At this point, the question is just too easy to answer, so find life expectancy by continent while we’re at it.
my_gap %>%
select(country, year, continent, lifeExp) %>%
group_by(continent, country) %>%
# within country, take (lifeExp in year i) - (lifeExp in year i - 1)
# positive means lifeExp went up, negative means it went down
mutate(le_delta = lifeExp - lag(lifeExp)) %>%
# within country, retain the worst lifeExp change = smallest or most negative
summarize(worst_le_delta = min(le_delta, na.rm = TRUE)) %>%
# within continent, retain the row with the lowest worst_le_delta
top_n(-1, wt = worst_le_delta) %>%
arrange(worst_le_delta)## `summarise()` has grouped output by 'continent'. You can override using the
## `.groups` argument.
## # A tibble: 5 × 3
## # Groups: continent [5]
## continent country worst_le_delta
## <fct> <fct> <dbl>
## 1 Africa Rwanda -20.4
## 2 Asia Cambodia -9.10
## 3 Americas El Salvador -1.51
## 4 Europe Montenegro -1.46
## 5 Oceania Australia 0.170
Now this data is interesting. Take a look at the life expectancy in Rwanda in 1987 and in 1992.
gapminder %>%
select(country, year, lifeExp) %>%
filter(year == 1987 | year == 1992, country == 'Rwanda')## # A tibble: 2 × 3
## country year lifeExp
## <fct> <int> <dbl>
## 1 Rwanda 1987 44.0
## 2 Rwanda 1992 23.6
Ponder the real-life implications of this output for a while. What you’re seeing here is genocide in dry statistics on average life expectancy.
6.7 Data wrangling summary
Wow, we covered a lot of data wrangling! Don’t wory if you don’t understand everything the first time around. Programming takes practice, and practice makes perfect. Here are some general remarks:
- Break your code into pieces starting at the top, and inspect the intermediate results. That’s certainly how I was able to write such a thing.
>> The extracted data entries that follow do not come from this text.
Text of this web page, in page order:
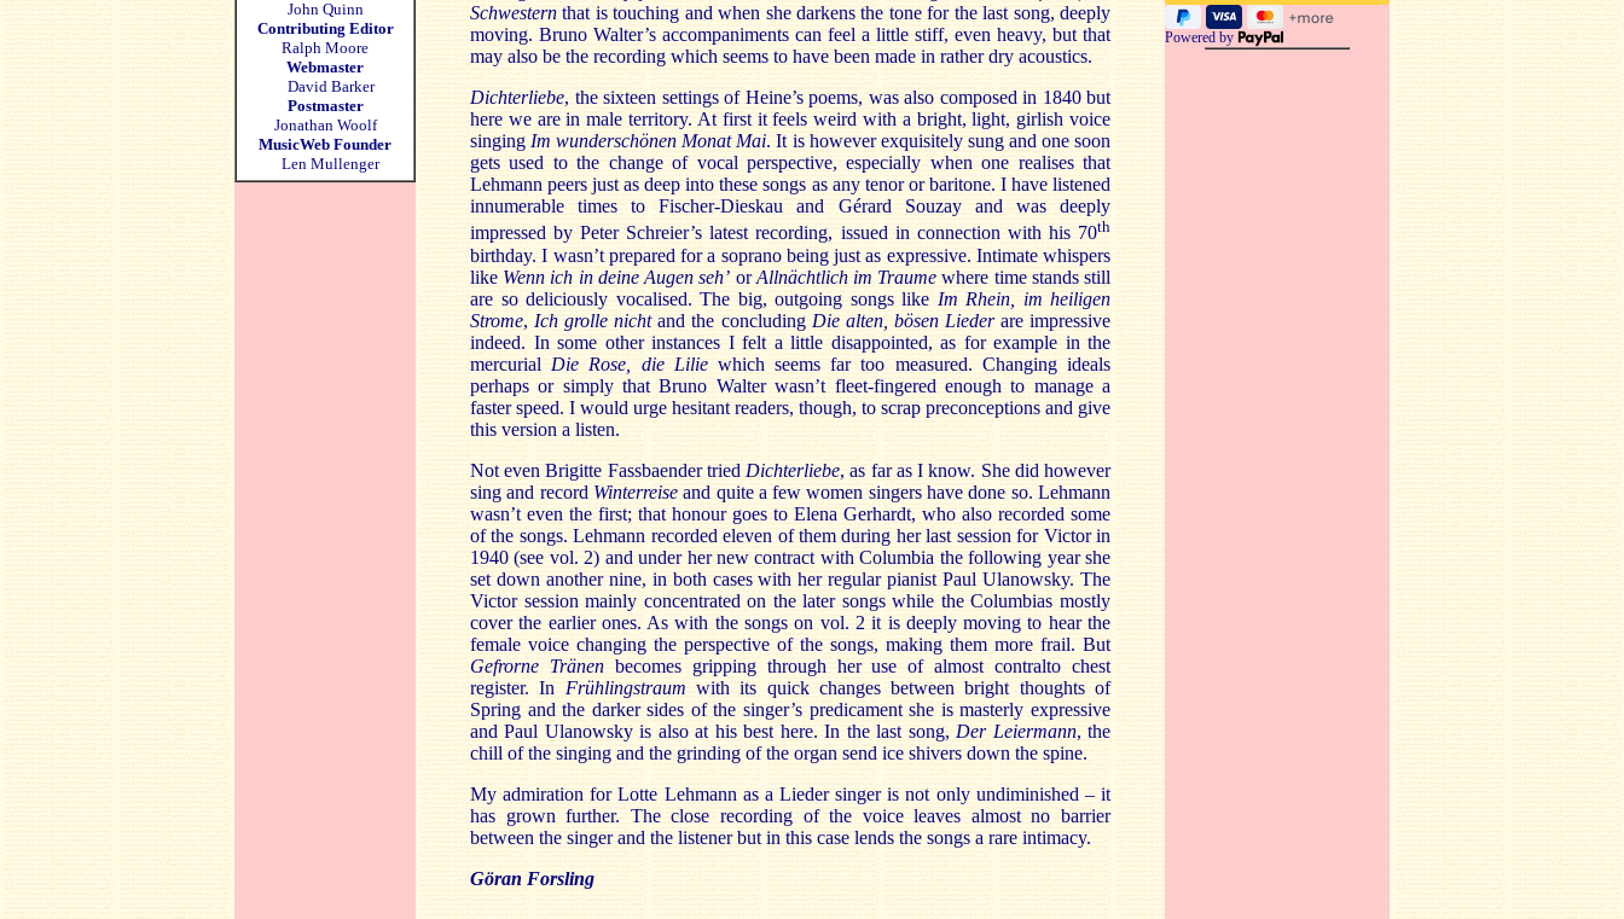
John Quinn
Contributing Editor
Ralph Moore
Webmaster
David Barker
Postmaster
Jonathan Woolf
MusicWeb Founder
Len Mullenger
Schwestern that is touching and when she darkens the tone for the last song, deeply
moving. Bruno Walter’s accompaniments can feel a little stiff, even heavy, but that
may also be the recording which seems to have been made in rather dry acoustics.
Dichterliebe, the sixteen settings of Heine’s poems, was also composed in 1840 but
here we are in male territory. At first it feels weird with a bright, light, girlish voice
singing Im wunderschönen Monat Mai. It is however exquisitely sung and one soon
gets used to the change of vocal perspective, especially when one realises that
Lehmann peers just as deep into these songs as any tenor or baritone. I have listened
innumerable times to Fischer-Dieskau and Gérard Souzay and was deeply
impressed by Peter Schreier’s latest recording, issued in connection with his 70th
birthday. I wasn’t prepared for a soprano being just as expressive. Intimate whispers
like Wenn ich in deine Augen seh’ orAllnächtlich im Traume where time stands still
are so deliciously vocalised. The big, outgoing songs like Im Rhein, im heiligen
Strome, Ich grolle nichtand the concluding Die alten, bösen Liederare impressive
indeed. In some other instances I felt a little disappointed, as for example in the
mercurial Die Rose, die Liliewhich seems far too measured. Changing ideals
perhaps or simply that Bruno Walter wasn’t fleet-fingered enough to manage a
faster speed. I would urge hesitant readers, though, to scrap preconceptions and give
this version a listen.
Not even Brigitte Fassbaender tried Dichterliebe, as far as I know. She did however
sing and record Winterreiseand quite a few women singers have done so. Lehmann
wasn’t even the first; that honour goes to Elena Gerhardt, who also recorded some
of the songs. Lehmann recorded eleven of them during her last session for Victor in
1940 (see vol. 2) and under her new contract with Columbia the following year she
set down another nine, in both cases with her regular pianist Paul Ulanowsky. The
Victor session mainly concentrated on the later songs while the Columbias mostly
cover the earlier ones. As with the songs on vol. 2 it is deeply moving to hear the
female voice changing the perspective of the songs, making them more frail. But
Gefrorne Tränenbecomes gripping through her use of almost contralto chest
register. In Frühlingstraum with its quick changes between bright thoughts of
Spring and the darker sides of the singer’s predicament she is masterly expressive
and Paul Ulanowsky is also at his best here. In the last song, Der Leiermann, the
chill of the singing and the grinding of the organ send ice shivers down the spine.
My admiration for Lotte Lehmann as a Lieder singer is not only undiminished – it
has grown further. The close recording of the voice leaves almost no barrier
between the singer and the listener but in this case lends the songs a rare intimacy.
Göran Forsling
Powered by
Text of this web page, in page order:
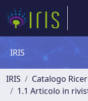
IRIS
IRIS Catalogo
1.1 Articolo in
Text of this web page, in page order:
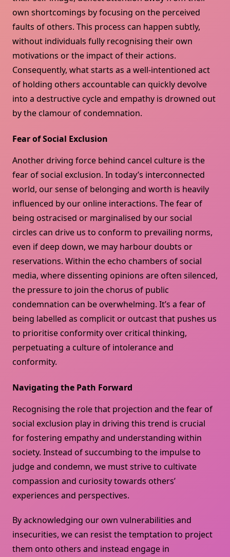
own shortcomings by focusing on the perceived
faults of others. This process can happen subtly,
without individuals fully recognising their own
motivations or the impact of their actions.
Consequently, what starts as a well-intentioned act
of holding others accountable can quickly devolve
into a destructive cycle and empathy is drowned out
by the clamour of condemnation.
Fear of Social Exclusion
Another driving force behind cancel culture is the
fear of social exclusion. In today’s interconnected
world, our sense of belonging and worth is heavily
influenced by our online interactions. The fear of
being ostracised or marginalised by our social
circles can drive us to conform to prevailing norms,
even if deep down, we may harbour doubts or
reservations. Within the echo chambers of social
media, where dissenting opinions are often silenced,
the pressure to join the chorus of public
condemnation can be overwhelming. It’s a fear of
being labelled as complicit or outcast that pushes us
to prioritise conformity over critical thinking,
perpetuating a culture of intolerance and
conformity.
Navigating the Path Forward
Recognising the role that projection and the fear of
social exclusion play in driving this trend is crucial
for fostering empathy and understanding within
society. Instead of succumbing to the impulse to
judge and condemn, we must strive to cultivate
compassion and curiosity towards others’
experiences and perspectives.
By acknowledging our own vulnerabilities and
insecurities, we can resist the temptation to project
them onto others and instead engage in

- The commands presented in this lab do not leap fully formed out of anyone’s forehead—they are built up gradually, with lots of errors and refinements along the way.
- If your statements are difficult to read, by all means break it into pieces and make some intermediate objects. Your code should be easy to read and write when you’re done.
The functions presented here should cover most of your basic data wrangling needs. If you ever need to do something more complicated, search it up! Although I have programmed for many years, I still need to do a quick Google search for documentation and StackOverflow solutions.